[Records drawn from a dataset]
= Beginning of Section =
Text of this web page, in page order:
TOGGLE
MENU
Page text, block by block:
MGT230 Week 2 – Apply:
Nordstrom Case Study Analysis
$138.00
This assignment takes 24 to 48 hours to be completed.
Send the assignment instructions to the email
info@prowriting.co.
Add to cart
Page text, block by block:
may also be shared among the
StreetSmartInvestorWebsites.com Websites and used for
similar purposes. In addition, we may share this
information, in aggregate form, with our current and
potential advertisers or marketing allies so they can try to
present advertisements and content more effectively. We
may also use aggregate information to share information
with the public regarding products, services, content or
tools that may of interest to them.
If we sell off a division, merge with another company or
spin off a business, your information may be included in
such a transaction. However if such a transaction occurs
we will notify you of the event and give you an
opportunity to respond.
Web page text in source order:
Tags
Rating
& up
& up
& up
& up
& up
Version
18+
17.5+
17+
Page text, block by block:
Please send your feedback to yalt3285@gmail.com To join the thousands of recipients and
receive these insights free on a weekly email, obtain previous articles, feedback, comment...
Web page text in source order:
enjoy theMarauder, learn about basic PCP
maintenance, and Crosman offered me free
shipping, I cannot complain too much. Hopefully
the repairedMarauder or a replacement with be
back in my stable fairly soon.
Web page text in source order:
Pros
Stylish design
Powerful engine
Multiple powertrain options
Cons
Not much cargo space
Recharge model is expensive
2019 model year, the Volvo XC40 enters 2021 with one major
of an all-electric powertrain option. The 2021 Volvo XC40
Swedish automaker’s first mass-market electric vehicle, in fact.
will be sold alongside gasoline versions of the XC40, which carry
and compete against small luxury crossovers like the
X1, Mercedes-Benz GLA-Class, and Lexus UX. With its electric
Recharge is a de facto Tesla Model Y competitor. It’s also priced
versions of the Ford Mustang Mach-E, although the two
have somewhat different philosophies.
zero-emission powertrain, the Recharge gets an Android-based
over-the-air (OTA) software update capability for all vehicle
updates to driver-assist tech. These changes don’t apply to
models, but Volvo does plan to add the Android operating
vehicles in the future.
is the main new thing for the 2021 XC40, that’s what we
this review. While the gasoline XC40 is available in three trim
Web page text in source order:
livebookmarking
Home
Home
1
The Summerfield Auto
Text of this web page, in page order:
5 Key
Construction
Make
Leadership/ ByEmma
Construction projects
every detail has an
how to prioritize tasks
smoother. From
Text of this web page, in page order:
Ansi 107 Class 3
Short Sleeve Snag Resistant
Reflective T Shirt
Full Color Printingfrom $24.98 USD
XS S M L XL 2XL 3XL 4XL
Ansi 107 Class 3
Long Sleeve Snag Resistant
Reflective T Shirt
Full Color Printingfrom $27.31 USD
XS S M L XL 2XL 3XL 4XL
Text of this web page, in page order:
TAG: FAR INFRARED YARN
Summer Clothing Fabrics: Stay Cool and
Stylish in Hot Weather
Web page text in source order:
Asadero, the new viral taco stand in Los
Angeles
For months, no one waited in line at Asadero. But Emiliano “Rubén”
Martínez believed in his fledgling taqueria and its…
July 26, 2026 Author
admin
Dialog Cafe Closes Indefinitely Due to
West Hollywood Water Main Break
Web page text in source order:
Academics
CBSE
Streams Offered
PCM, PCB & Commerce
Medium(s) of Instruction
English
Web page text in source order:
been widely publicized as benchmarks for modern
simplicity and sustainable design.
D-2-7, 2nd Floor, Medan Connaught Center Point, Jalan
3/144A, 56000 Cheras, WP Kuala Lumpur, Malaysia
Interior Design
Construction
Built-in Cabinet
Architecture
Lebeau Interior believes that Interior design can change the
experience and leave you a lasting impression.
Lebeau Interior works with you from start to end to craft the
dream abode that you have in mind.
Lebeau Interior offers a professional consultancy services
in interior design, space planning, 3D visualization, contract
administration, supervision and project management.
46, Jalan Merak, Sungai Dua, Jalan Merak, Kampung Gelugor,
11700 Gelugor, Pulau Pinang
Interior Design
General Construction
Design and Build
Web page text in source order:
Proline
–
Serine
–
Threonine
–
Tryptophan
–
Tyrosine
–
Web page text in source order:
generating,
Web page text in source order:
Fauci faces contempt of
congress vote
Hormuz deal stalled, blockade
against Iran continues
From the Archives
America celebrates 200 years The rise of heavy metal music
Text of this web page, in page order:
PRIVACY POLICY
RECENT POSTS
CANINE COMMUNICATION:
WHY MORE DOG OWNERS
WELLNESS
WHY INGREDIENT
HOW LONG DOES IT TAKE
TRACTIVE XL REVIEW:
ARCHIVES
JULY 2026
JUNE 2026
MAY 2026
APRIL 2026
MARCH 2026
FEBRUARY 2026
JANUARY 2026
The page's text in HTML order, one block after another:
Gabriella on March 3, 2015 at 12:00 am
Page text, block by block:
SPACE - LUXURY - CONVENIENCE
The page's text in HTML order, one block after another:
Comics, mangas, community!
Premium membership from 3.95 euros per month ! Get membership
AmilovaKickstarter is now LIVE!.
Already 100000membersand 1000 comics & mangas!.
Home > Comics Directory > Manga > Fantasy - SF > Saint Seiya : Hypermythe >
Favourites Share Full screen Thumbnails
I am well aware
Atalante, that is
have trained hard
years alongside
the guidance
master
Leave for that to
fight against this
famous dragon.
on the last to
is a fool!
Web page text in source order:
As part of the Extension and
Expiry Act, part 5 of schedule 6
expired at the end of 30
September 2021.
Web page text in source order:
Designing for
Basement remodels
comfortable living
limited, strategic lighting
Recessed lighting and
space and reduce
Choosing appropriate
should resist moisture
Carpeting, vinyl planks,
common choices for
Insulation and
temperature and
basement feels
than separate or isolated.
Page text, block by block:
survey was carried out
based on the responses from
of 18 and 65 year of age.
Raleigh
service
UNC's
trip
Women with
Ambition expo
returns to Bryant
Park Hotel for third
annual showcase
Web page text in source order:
= End of Section =
◆ TASK PROMPT: Each line above needs to be returned exactly as it is.

◆ COMPLETED TASK:
Text of this web page, in page order:
TOGGLE
MENU
Page text, block by block:
MGT230 Week 2 – Apply:
Nordstrom Case Study Analysis
$138.00
This assignment takes 24 to 48 hours to be completed.
Send the assignment instructions to the email
info@prowriting.co.
Add to cart
Page text, block by block:
may also be shared among the
StreetSmartInvestorWebsites.com Websites and used for
similar purposes. In addition, we may share this
information, in aggregate form, with our current and
potential advertisers or marketing allies so they can try to
present advertisements and content more effectively. We
may also use aggregate information to share information
with the public regarding products, services, content or
tools that may of interest to them.
If we sell off a division, merge with another company or
spin off a business, your information may be included in
such a transaction. However if such a transaction occurs
we will notify you of the event and give you an
opportunity to respond.
Web page text in source order:
Tags
Rating
& up
& up
& up
& up
& up
Version
18+
17.5+
17+
Page text, block by block:
Please send your feedback to yalt3285@gmail.com To join the thousands of recipients and
receive these insights free on a weekly email, obtain previous articles, feedback, comment...
Web page text in source order:
enjoy theMarauder, learn about basic PCP
maintenance, and Crosman offered me free
shipping, I cannot complain too much. Hopefully
the repairedMarauder or a replacement with be
back in my stable fairly soon.
Web page text in source order:
Pros
Stylish design
Powerful engine
Multiple powertrain options
Cons
Not much cargo space
Recharge model is expensive
2019 model year, the Volvo XC40 enters 2021 with one major
of an all-electric powertrain option. The 2021 Volvo XC40
Swedish automaker’s first mass-market electric vehicle, in fact.
will be sold alongside gasoline versions of the XC40, which carry
and compete against small luxury crossovers like the
X1, Mercedes-Benz GLA-Class, and Lexus UX. With its electric
Recharge is a de facto Tesla Model Y competitor. It’s also priced
versions of the Ford Mustang Mach-E, although the two
have somewhat different philosophies.
zero-emission powertrain, the Recharge gets an Android-based
over-the-air (OTA) software update capability for all vehicle
updates to driver-assist tech. These changes don’t apply to
models, but Volvo does plan to add the Android operating
vehicles in the future.
is the main new thing for the 2021 XC40, that’s what we
this review. While the gasoline XC40 is available in three trim
Web page text in source order:
livebookmarking
Home
Home
1
The Summerfield Auto
Text of this web page, in page order:
5 Key
Construction
Make
Leadership/ ByEmma
Construction projects
every detail has an
how to prioritize tasks
smoother. From
Text of this web page, in page order:
Ansi 107 Class 3
Short Sleeve Snag Resistant
Reflective T Shirt
Full Color Printingfrom $24.98 USD
XS S M L XL 2XL 3XL 4XL
Ansi 107 Class 3
Long Sleeve Snag Resistant
Reflective T Shirt
Full Color Printingfrom $27.31 USD
XS S M L XL 2XL 3XL 4XL
Text of this web page, in page order:
TAG: FAR INFRARED YARN
Summer Clothing Fabrics: Stay Cool and
Stylish in Hot Weather
Web page text in source order:
Asadero, the new viral taco stand in Los
Angeles
For months, no one waited in line at Asadero. But Emiliano “Rubén”
Martínez believed in his fledgling taqueria and its…
July 26, 2026 Author
admin
Dialog Cafe Closes Indefinitely Due to
West Hollywood Water Main Break
Web page text in source order:
Academics
CBSE
Streams Offered
PCM, PCB & Commerce
Medium(s) of Instruction
English
Web page text in source order:
been widely publicized as benchmarks for modern
simplicity and sustainable design.
D-2-7, 2nd Floor, Medan Connaught Center Point, Jalan
3/144A, 56000 Cheras, WP Kuala Lumpur, Malaysia
Interior Design
Construction
Built-in Cabinet
Architecture
Lebeau Interior believes that Interior design can change the
experience and leave you a lasting impression.
Lebeau Interior works with you from start to end to craft the
dream abode that you have in mind.
Lebeau Interior offers a professional consultancy services
in interior design, space planning, 3D visualization, contract
administration, supervision and project management.
46, Jalan Merak, Sungai Dua, Jalan Merak, Kampung Gelugor,
11700 Gelugor, Pulau Pinang
Interior Design
General Construction
Design and Build
Web page text in source order:
Proline
–
Serine
–
Threonine
–
Tryptophan
–
Tyrosine
–
Web page text in source order:
generating,
Web page text in source order:
Fauci faces contempt of
congress vote
Hormuz deal stalled, blockade
against Iran continues
From the Archives
America celebrates 200 years The rise of heavy metal music
Text of this web page, in page order:
PRIVACY POLICY
RECENT POSTS
CANINE COMMUNICATION:
WHY MORE DOG OWNERS
WELLNESS
WHY INGREDIENT
HOW LONG DOES IT TAKE
TRACTIVE XL REVIEW:
ARCHIVES
JULY 2026
JUNE 2026
MAY 2026
APRIL 2026
MARCH 2026
FEBRUARY 2026
JANUARY 2026
The page's text in HTML order, one block after another:
Gabriella on March 3, 2015 at 12:00 am
Page text, block by block:
SPACE - LUXURY - CONVENIENCE
The page's text in HTML order, one block after another:
Comics, mangas, community!
Premium membership from 3.95 euros per month ! Get membership
AmilovaKickstarter is now LIVE!.
Already 100000membersand 1000 comics & mangas!.
Home > Comics Directory > Manga > Fantasy - SF > Saint Seiya : Hypermythe >
Favourites Share Full screen Thumbnails
I am well aware
Atalante, that is
have trained hard
years alongside
the guidance
master
Leave for that to
fight against this
famous dragon.
on the last to
is a fool!
Web page text in source order:
As part of the Extension and
Expiry Act, part 5 of schedule 6
expired at the end of 30
September 2021.
Web page text in source order:
Designing for
Basement remodels
comfortable living
limited, strategic lighting
Recessed lighting and
space and reduce
Choosing appropriate
should resist moisture
Carpeting, vinyl planks,
common choices for
Insulation and
temperature and
basement feels
than separate or isolated.
Page text, block by block:
survey was carried out
based on the responses from
of 18 and 65 year of age.
Raleigh
service
UNC's
trip
Women with
Ambition expo
returns to Bryant
Park Hotel for third
annual showcase
Web page text in source order:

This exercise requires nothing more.